» **WHAT TO WORK ON**:
Copy out the records that follow, leaving every character as it is.

» **MATERIAL FOR THIS TASK**:
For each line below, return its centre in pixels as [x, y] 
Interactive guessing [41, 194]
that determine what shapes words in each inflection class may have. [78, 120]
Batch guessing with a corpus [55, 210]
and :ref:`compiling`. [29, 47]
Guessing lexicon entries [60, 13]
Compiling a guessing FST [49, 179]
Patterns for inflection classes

» **FINISHED EXERCISE**:
For each line below, return its centre in pixels as [x, y] 
Interactive guessing [41, 194]
that determine what shapes words in each inflection class may have. [78, 120]
Batch guessing with a corpus [55, 210]
and :ref:`compiling`. [29, 47]
Guessing lexicon entries [60, 13]
Compiling a guessing FST [49, 179]
Patterns for inflection classes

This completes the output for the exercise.